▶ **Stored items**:
☆ ☆ ☆ ☆ ☆ ☆ ☆

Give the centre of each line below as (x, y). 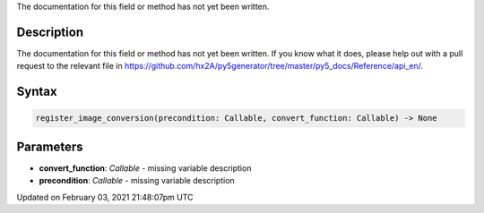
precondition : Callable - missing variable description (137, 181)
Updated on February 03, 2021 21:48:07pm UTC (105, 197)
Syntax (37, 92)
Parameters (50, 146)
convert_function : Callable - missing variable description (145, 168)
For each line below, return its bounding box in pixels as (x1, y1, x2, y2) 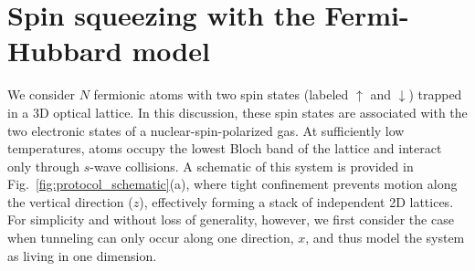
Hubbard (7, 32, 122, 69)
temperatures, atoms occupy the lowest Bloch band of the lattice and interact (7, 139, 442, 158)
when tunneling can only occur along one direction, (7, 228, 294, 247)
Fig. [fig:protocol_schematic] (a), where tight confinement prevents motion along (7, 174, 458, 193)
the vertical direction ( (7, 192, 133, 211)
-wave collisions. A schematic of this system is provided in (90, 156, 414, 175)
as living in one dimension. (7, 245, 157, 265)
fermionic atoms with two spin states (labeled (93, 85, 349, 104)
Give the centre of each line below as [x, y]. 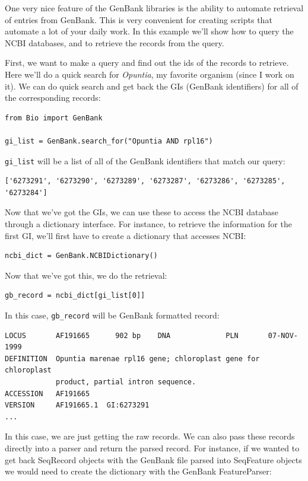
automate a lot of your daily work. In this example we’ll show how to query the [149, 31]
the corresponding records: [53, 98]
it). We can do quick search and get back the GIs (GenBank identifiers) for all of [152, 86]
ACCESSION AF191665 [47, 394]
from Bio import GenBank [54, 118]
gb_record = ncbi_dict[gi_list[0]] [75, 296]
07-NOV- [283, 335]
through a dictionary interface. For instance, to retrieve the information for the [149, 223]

☆ ☆ ☆ ☆ ☆ ☆ ☆

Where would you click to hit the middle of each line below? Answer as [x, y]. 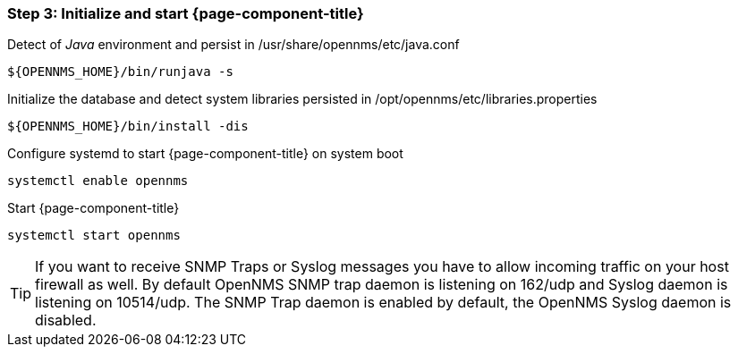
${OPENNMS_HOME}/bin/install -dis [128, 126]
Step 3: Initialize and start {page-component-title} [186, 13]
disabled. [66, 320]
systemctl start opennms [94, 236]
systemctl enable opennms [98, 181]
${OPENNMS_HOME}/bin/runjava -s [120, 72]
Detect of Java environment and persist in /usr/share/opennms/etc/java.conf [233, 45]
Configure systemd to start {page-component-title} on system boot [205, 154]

☆ ☆ ☆ ☆ ☆ ☆ ☆

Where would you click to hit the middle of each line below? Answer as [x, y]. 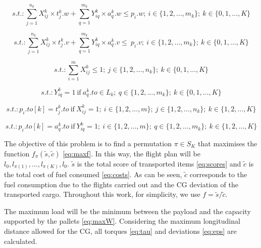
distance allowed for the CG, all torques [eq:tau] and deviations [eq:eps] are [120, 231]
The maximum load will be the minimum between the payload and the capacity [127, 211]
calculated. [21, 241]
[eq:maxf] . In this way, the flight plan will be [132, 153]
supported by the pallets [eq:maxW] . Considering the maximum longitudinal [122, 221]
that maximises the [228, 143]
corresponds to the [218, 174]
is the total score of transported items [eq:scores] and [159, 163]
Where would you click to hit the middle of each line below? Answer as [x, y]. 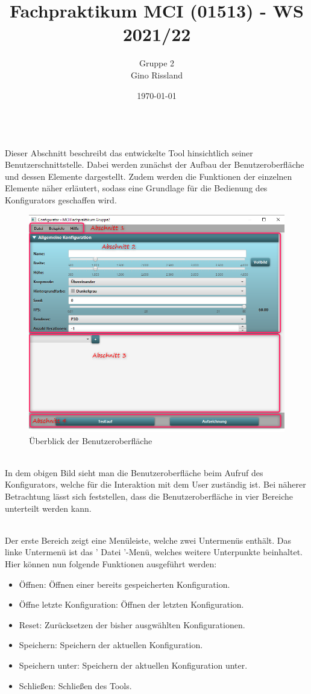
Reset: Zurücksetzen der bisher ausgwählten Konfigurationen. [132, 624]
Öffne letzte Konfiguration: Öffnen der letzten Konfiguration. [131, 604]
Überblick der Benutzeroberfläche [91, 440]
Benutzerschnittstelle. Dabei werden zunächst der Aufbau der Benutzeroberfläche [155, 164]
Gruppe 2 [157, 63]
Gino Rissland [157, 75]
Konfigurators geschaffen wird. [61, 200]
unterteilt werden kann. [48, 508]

☆ ☆ ☆ ☆ ☆ ☆ ☆

▶ **Aim of the exercise**:
Go back to the lines above and output, exactly as they stand, the ones from the line containing "Give the centre of each line below as (x, y)." to the line containing "through a dictionary". Leave all pictures behind.

▶ **Your solution**:
Give the centre of each line below as (x, y). 
precondition : Callable - missing variable description (137, 181)
Updated on February 03, 2021 21:48:07pm UTC (105, 197)
Syntax (37, 92)
Parameters (50, 146)
convert_function : Callable - missing variable description (145, 168)
For each line below, return its bounding box in pixels as (x1, y1, x2, y2) 
Hubbard (7, 32, 122, 69)
temperatures, atoms occupy the lowest Bloch band of the lattice and interact (7, 139, 442, 158)
when tunneling can only occur along one direction, (7, 228, 294, 247)
Fig. [fig:protocol_schematic] (a), where tight confinement prevents motion along (7, 174, 458, 193)
the vertical direction ( (7, 192, 133, 211)
-wave collisions. A schematic of this system is provided in (90, 156, 414, 175)
as living in one dimension. (7, 245, 157, 265)
fermionic atoms with two spin states (labeled (93, 85, 349, 104)
Give the centre of each line below as [x, y]. 
automate a lot of your daily work. In this example we’ll show how to query the [149, 31]
the corresponding records: [53, 98]
it). We can do quick search and get back the GIs (GenBank identifiers) for all of [152, 86]
ACCESSION AF191665 [47, 394]
from Bio import GenBank [54, 118]
gb_record = ncbi_dict[gi_list[0]] [75, 296]
07-NOV- [283, 335]
through a dictionary interface. For instance, to retrieve the information for the [149, 223]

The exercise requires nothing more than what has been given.